Я не осуждаю деда. Он много сделал для нашей семьи, в том числе за счет своего характера, той самой суровости, жесткости, которая помогла ему, мальчику из рязанской деревни, прийти пешком учиться в техникум, а потом оттуда поехать по распределению на Урал, где он и встретит мою бабушку. Деревенские нравы, которые никуда из него не делись, как и из меня никуда не делся челябинский флер, диктовали ему свои правила жизни. Не думаю, что тогда, в довоенное, военное и послевоенное время, в рязанских деревнях поднимали тему равноправия или просто прав женщин. Были бабы, были мужики – у каждого своя роль, свои нравственные ориентиры – и уж будь добр, не облажайся, не подведи коллектив. С учетом своего бэкграунда, дед стал лучшей версией себя. Тем не менее его поведение травмировало, потому что для меня жизнь готовила совершенно другой путь, внутренний голос диктовал иные нравственные ориентиры.
В один из дней дед затопил баню. Сначала пошла мыться я, а потом братья. Как бы вам объяснить, что представляли собой мои отношения с братьями? Объективно им было не очень интересно тусоваться со мной, но иногда младшая сестра была им все-таки нужна: для приколов, шуток и грязной работы. Например, они заставили меня залезть на шкаф и достать дедовский охотничий бинокль, чтобы наблюдать за соседями. Шалость удалась, но когда деду пожаловался хозяин соседнего дома, то стрелки перевели на меня – Катя же достала бинокль. Дед обрушил на меня свой праведный гнев, но потом брату стало меня жалко, и он сказал, что я не виновата. Мой родной брат (с нами был еще кузен) был любимым внуком деда, я всегда чувствовала его особое отношение к нему. Вероятно, поэтому получилось максимально быстро все уладить: дед прислушался к его словам.

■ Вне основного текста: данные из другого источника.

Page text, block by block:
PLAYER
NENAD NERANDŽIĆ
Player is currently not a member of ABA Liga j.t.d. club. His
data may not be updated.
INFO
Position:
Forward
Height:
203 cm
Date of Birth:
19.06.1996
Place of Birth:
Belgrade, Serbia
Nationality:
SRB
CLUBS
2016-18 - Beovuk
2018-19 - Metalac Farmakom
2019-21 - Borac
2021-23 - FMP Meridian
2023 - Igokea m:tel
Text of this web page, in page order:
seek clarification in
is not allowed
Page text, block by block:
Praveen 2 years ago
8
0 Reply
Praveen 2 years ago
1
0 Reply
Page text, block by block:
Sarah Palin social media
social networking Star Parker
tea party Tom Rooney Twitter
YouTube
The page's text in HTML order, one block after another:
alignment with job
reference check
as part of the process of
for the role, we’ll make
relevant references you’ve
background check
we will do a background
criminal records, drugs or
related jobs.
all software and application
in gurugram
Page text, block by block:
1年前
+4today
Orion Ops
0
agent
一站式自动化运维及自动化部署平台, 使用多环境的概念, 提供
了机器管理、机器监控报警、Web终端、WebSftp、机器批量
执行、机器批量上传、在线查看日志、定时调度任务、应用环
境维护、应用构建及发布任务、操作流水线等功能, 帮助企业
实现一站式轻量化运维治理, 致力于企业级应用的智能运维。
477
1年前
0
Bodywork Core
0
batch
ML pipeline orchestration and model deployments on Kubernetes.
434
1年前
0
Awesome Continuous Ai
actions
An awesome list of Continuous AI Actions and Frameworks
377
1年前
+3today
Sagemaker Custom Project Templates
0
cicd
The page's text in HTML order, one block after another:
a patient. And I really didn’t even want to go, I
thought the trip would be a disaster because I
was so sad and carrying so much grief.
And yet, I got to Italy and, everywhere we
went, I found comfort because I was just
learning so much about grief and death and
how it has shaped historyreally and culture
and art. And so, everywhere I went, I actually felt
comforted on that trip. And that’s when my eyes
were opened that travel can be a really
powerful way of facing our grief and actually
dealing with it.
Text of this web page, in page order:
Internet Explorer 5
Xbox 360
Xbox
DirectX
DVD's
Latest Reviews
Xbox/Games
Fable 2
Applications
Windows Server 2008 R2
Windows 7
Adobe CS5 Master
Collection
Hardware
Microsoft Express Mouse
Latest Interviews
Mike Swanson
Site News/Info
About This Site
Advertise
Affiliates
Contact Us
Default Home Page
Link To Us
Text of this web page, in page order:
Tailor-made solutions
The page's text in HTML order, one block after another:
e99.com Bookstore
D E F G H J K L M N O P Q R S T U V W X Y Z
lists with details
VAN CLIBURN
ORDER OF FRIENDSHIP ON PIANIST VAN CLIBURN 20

Так вот, баня. Пока я мылась, братья стучали в окно, торчали у него и подглядывали. Уверена, в этом не было сексуального подтекста, скорее просто желание меня позлить. Когда настала их очередь мыться, разумеется, я сделала то же самое: подглядывала, стучалась к ним и всячески мешала. Это увидел дед, выходящий из дома. Не раздумывая, он сразу перешел на повышенный тон, и я, хоть убей, не помню, что он говорил, потому что мне было жутко страшно, так что я даже немного описалась, но помню лишь, что посыл заключался в том, что я веду себя как развратная, падшая девица. Мне, на минутку, было 10 или 11 лет.

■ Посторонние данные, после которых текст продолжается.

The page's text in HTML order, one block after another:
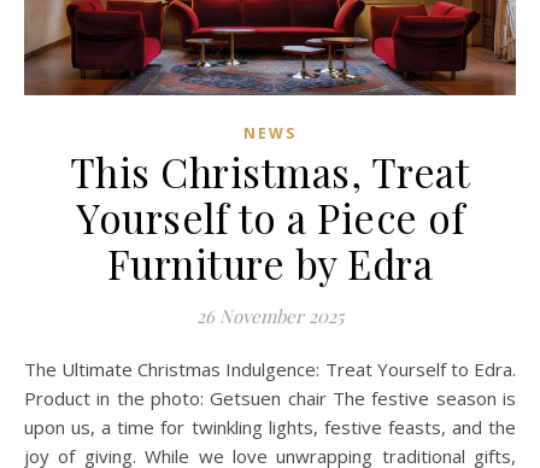
NEWS
This Christmas, Treat
Yourself to a Piece of
Furniture by Edra
26 November 2025
The Ultimate Christmas Indulgence: Treat Yourself to Edra.
Product in the photo: Getsuen chair The festive season is
upon us, a time for twinkling lights, festive feasts, and the
joy of giving. While we love unwrapping traditional gifts,
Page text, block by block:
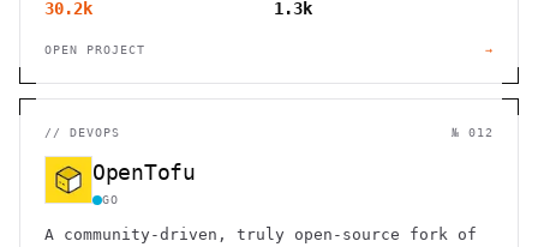
30.2k 1.3k
OPEN PROJECT →
// DEVOPS № 012
OpenTofu
GO
A community-driven, truly open-source fork of
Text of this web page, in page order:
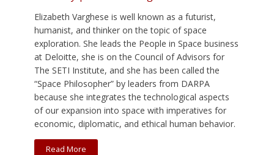
Elizabeth Varghese is well known as a futurist,
humanist, and thinker on the topic of space
exploration. She leads the People in Space business
at Deloitte, she is on the Council of Advisors for
The SETI Institute, and she has been called the
“Space Philosopher” by leaders from DARPA
because she integrates the technological aspects
of our expansion into space with imperatives for
economic, diplomatic, and ethical human behavior.
Read More
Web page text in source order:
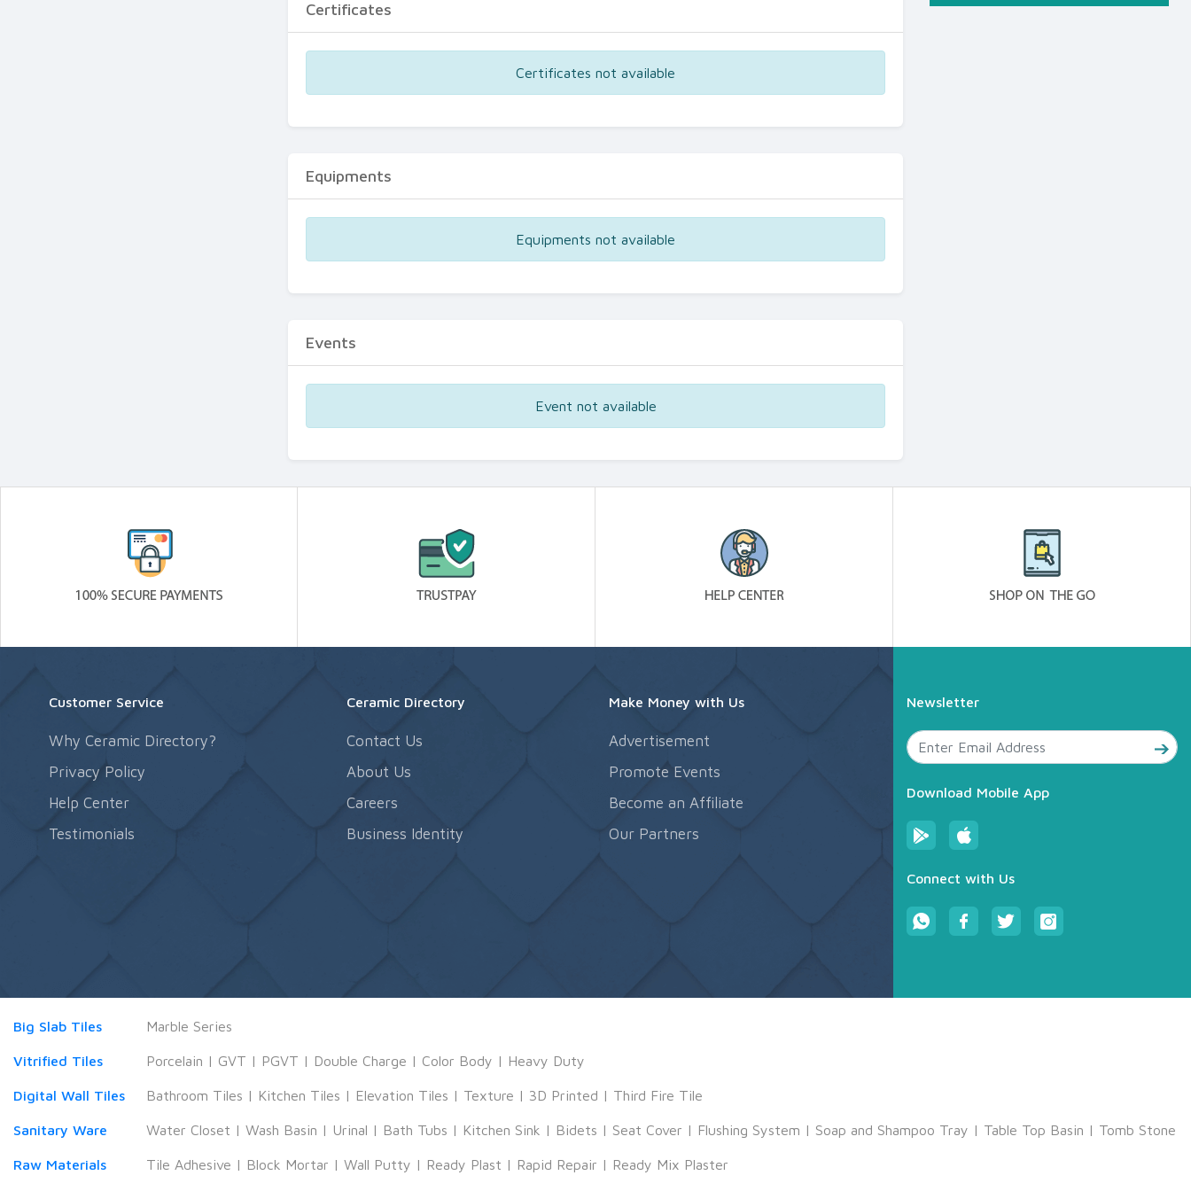
Certificates
Certificates not available
Equipments
Equipments not available
Events
Event not available
Customer Service
Why Ceramic Directory?
Privacy Policy
Help Center
Testimonials
Ceramic Directory
Contact Us
About Us
Careers
Business Identity
Make Money with Us
Advertisement
Promote Events
Become an Affiliate
Our Partners
Newsletter
Download Mobile App
Connect with Us
Big Slab Tiles Marble Series
Vitrified Tiles Porcelain | GVT | PGVT | Double Charge | Color Body | Heavy Duty
Digital Wall Tiles Bathroom Tiles | Kitchen Tiles | Elevation Tiles | Texture | 3D Printed | Third Fire Tile
Sanitary Ware Water Closet | Wash Basin | Urinal | Bath Tubs | Kitchen Sink | Bidets | Seat Cover | Flushing System | Soap and Shampoo Tray | Table Top Basin | Tomb Stone
Raw Materials Tile Adhesive | Block Mortar | Wall Putty | Ready Plast | Rapid Repair | Ready Mix Plaster

Я анализирую это событие сегодняшним мозгом и понимаю, что, скорее всего, у деда были комплексы, травма, связанные с пониманием гендерных ролей, нравственности у мужчин и женщин и всего остального. Лично я бы просто посмеялась и сказала: «Иди спать», понимая, что это дети. Дед этого не понимал, у него были свои взгляды, принципы, страхи, тревоги, деление женщин на падших и святых.